Jon_Ko · April 4, 2024, 8:34pm

I’m not requiring even games (in the sense of no handicap). And I just wanted to give an example question for what this thread could focus on, because I think my initial post (which originally belonged to a different thread) doesn’t do a good job at eliciting a fruitful discussion.

gennan · April 4, 2024, 8:46pm

Currently OGS allows players to find an opponent within some rank range.
I suppose this could be modified to find an opponent within some expected winrate range, where handicap can be allowed as an option.
So when you select a 30-70% range, the system might come up with a 3 stone game against an opponent who is 5 ranks stronger.
Or you select a 80-90% range (because you like to win) and the system might come up with a game where you get 2 stones handicap against an opponent who is 2 ranks weaker.

Do you mean something like that?

Jon_Ko · April 4, 2024, 9:06pm

That’s an interesting idea, give the users the option to decide themselves what they think is “a decent chance of winning”.

Another option would be to say “only trying to get as close to a 50-50 chance of winning is decent”. And then – as an example – we’d maybe need a komi of 3.5 (if white is just slightly stronger than black).

slowthought · April 23, 2024, 9:47pm

I see no problem with negotiating an appropriate handicap for a game, but there must be reasonable limits. Surely, @gennan, you were being sarcastic?

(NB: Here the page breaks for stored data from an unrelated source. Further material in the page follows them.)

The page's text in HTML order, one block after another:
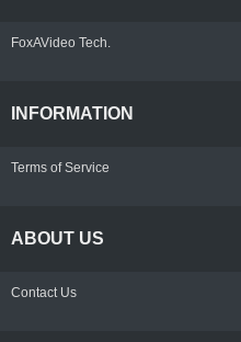
FoxAVideo Tech.
INFORMATION
Terms of Service
ABOUT US
Contact Us
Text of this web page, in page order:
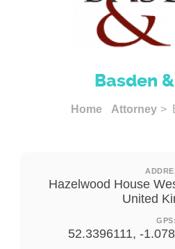
Basden
Home Attorney >
Hazelwood House
United
GPS:
52.3396111, -
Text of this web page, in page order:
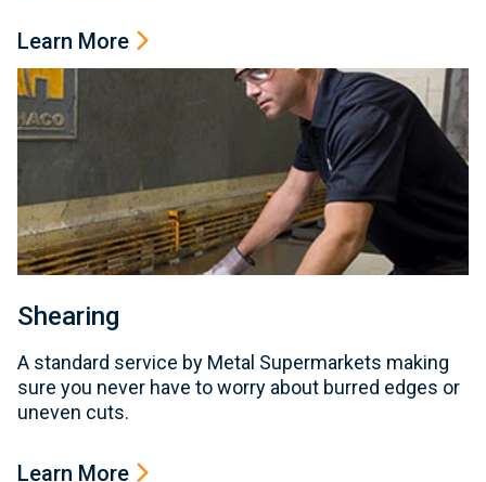
Learn More
Shearing
A standard service by Metal Supermarkets making
sure you never have to worry about burred edges or
uneven cuts.
Learn More
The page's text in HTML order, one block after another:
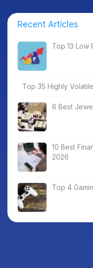
Recent Articles
Top 13 Low
Top 35 Highly
6 Best
10 Best
2026
Top 4
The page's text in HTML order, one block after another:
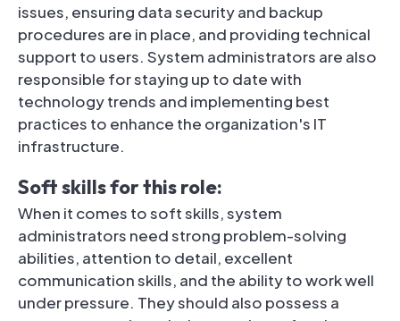
issues, ensuring data security and backup
procedures are in place, and providing technical
support to users. System administrators are also
responsible for staying up to date with
technology trends and implementing best
practices to enhance the organization's IT
infrastructure.
Soft skills for this role:
When it comes to soft skills, system
administrators need strong problem-solving
abilities, attention to detail, excellent
communication skills, and the ability to work well
under pressure. They should also possess a
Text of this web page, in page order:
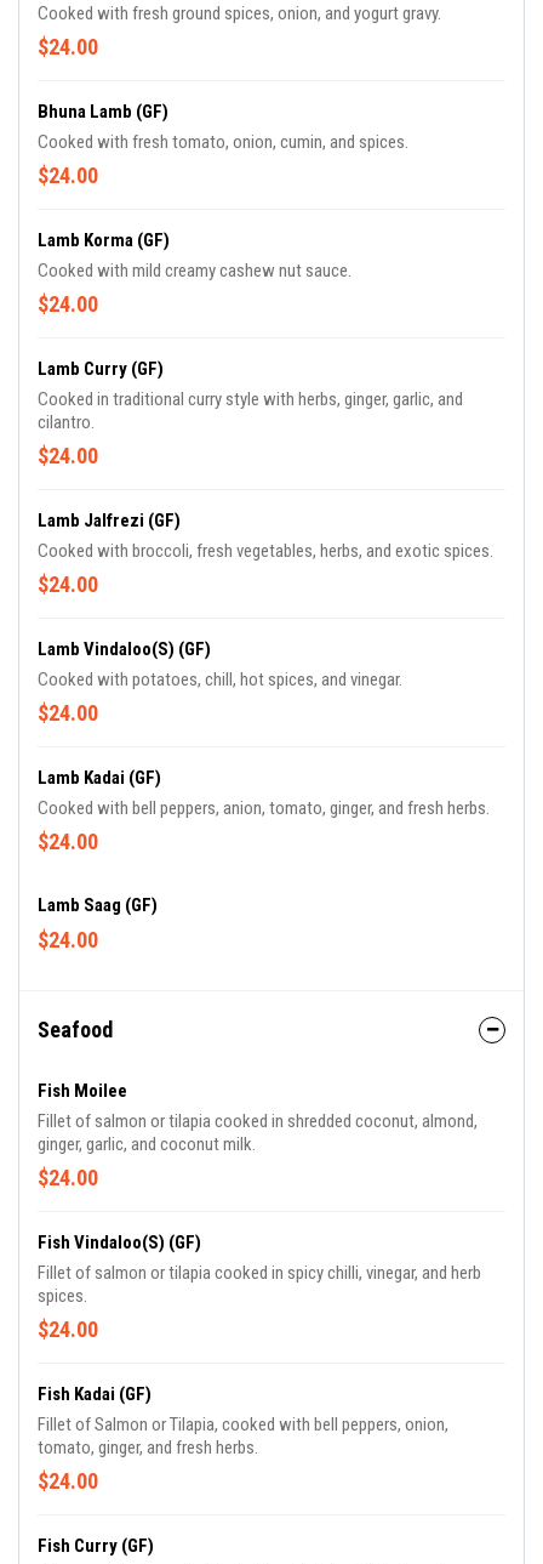
Cooked with fresh ground spices, onion, and yogurt gravy.
$24.00
Bhuna Lamb (GF)
Cooked with fresh tomato, onion, cumin, and spices.
$24.00
Lamb Korma (GF)
Cooked with mild creamy cashew nut sauce.
$24.00
Lamb Curry (GF)
Cooked in traditional curry style with herbs, ginger, garlic, and
cilantro.
$24.00
Lamb Jalfrezi (GF)
Cooked with broccoli, fresh vegetables, herbs, and exotic spices.
$24.00
Lamb Vindaloo(S) (GF)
Cooked with potatoes, chill, hot spices, and vinegar.
$24.00
Lamb Kadai (GF)
Cooked with bell peppers, anion, tomato, ginger, and fresh herbs.
$24.00
Lamb Saag (GF)
$24.00
Seafood
Fish Moilee
Fillet of salmon or tilapia cooked in shredded coconut, almond,
ginger, garlic, and coconut milk.
$24.00
Fish Vindaloo(S) (GF)
Fillet of salmon or tilapia cooked in spicy chilli, vinegar, and herb
spices.
$24.00
Fish Kadai (GF)
Fillet of Salmon or Tilapia, cooked with bell peppers, onion,
tomato, ginger, and fresh herbs.
$24.00
Fish Curry (GF)
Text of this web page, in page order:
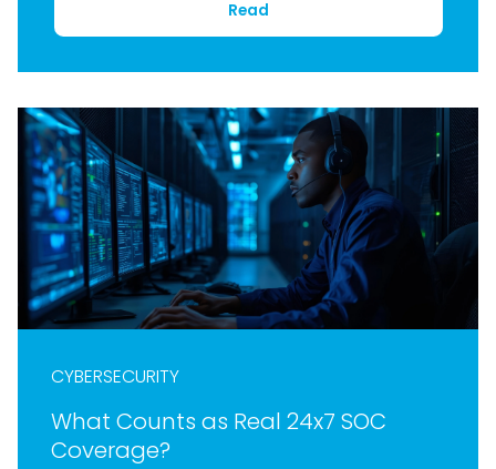
Read
CYBERSECURITY
What Counts as Real 24x7 SOC
Coverage?
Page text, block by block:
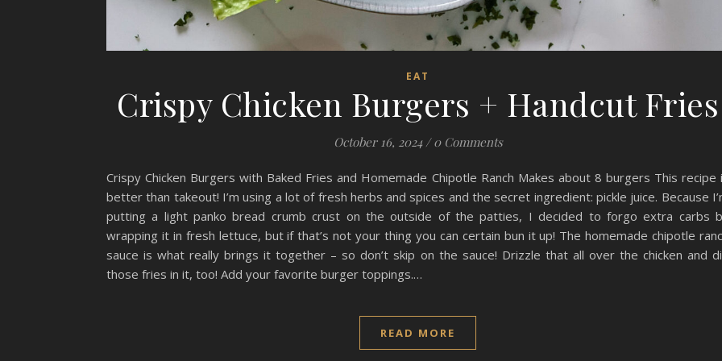
EAT
Crispy Chicken Burgers + Handcut Fries
October 16, 2024 / 0 Comments
Crispy Chicken Burgers with Baked Fries and Homemade Chipotle Ranch Makes about 8 burgers This recipe
better than takeout! I’m using a lot of fresh herbs and spices and the secret ingredient: pickle juice. Because
putting a light panko bread crumb crust on the outside of the patties, I decided to forgo extra carbs
wrapping it in fresh lettuce, but if that’s not your thing you can certain bun it up! The homemade chipotle
sauce is what really brings it together – so don’t skip on the sauce! Drizzle that all over the chicken and
those fries in it, too! Add your favorite burger toppings.…
READ MORE
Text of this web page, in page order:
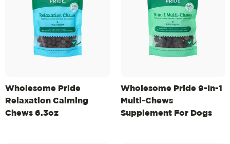
Wholesome Pride
Relaxation Calming
Chews 6.3oz
Wholesome Pride 9-In-1
Multi-Chews
Supplement For Dogs
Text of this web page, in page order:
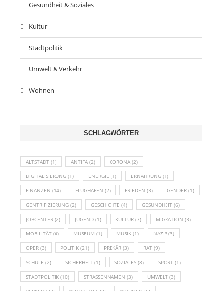
Gesundheit & Soziales
Kultur
Stadtpolitik
Umwelt & Verkehr
Wohnen
SCHLAGWÖRTER
ALTSTADT (1) ANTIFA (2) CORONA (2)
DIGITALISIERUNG (1) ENERGIE (1) ERNÄHRUNG (1)
FINANZEN (14) FLUGHAFEN (2) FRIEDEN (3) GENDER (1)
GENTRIFIZIERUNG (2) GESCHICHTE (4) GESUNDHEIT (6)
JOBCENTER (2) JUGEND (1) KULTUR (7) MIGRATION (3)
MOBILITÄT (6) MUSEUM (1) MUSIK (1) NAZIS (3)
OPER (3) POLITIK (21) PREKÄR (3) RAT (9)
SCHULE (2) SICHERHEIT (1) SOZIALES (8) SPORT (1)
STADTPOLITIK (10) STRASSENNAMEN (3) UMWELT (3)
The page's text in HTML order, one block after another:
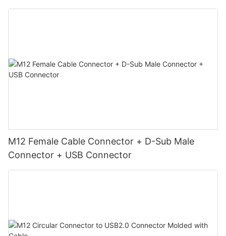
M12 Female Cable Connector + D-Sub Male
Connector + USB Connector
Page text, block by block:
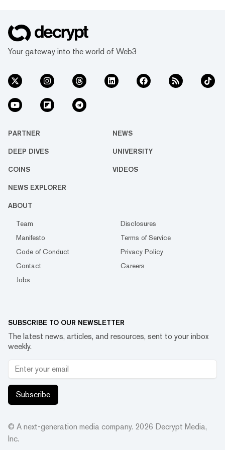
Your gateway into the world of Web3
PARTNER NEWS
DEEP DIVES UNIVERSITY
COINS VIDEOS
NEWS EXPLORER
ABOUT
Team
Disclosures
Manifesto
Terms of Service
Code of Conduct
Privacy Policy
Contact
Careers
Jobs
SUBSCRIBE TO OUR NEWSLETTER
The latest news, articles, and resources, sent to your inbox
weekly.
Subscribe
© A next-generation media company. 2026 Decrypt Media,
Inc.
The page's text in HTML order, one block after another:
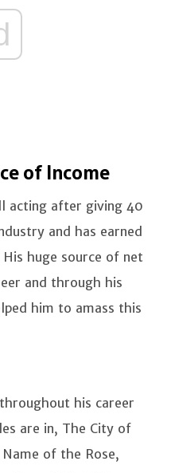
of Income
acting after giving 40
and has earned
huge source of net
and through his
him to amass this
his career
are in, The City of
of the Rose,
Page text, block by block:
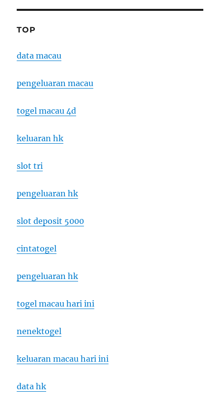
TOP
data macau
pengeluaran macau
togel macau 4d
keluaran hk
slot tri
pengeluaran hk
slot deposit 5000
cintatogel
pengeluaran hk
togel macau hari ini
nenektogel
keluaran macau hari ini
data hk
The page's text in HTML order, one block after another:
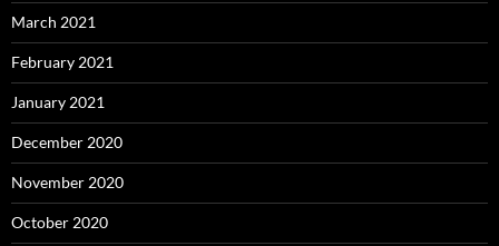
March 2021
February 2021
January 2021
December 2020
November 2020
October 2020

Then again, I don’t have a standard of “appropriate” that is easily coded.

gennan · April 24, 2024, 5:27pm

Not really, but I suppose that if you select 80-90% range you’'ll probably have to wait a while for an opponent who accepts a game with them having 10-20% win expectation.

Uberdude · April 24, 2024, 5:33pm

OGS starting a subs and doms matchmaking service?

Jon_Ko · April 24, 2024, 6:04pm

So far it’s just @gennan’s interpretation of what I said. Neither he, nor I are advocating it, let’s keep that in mind.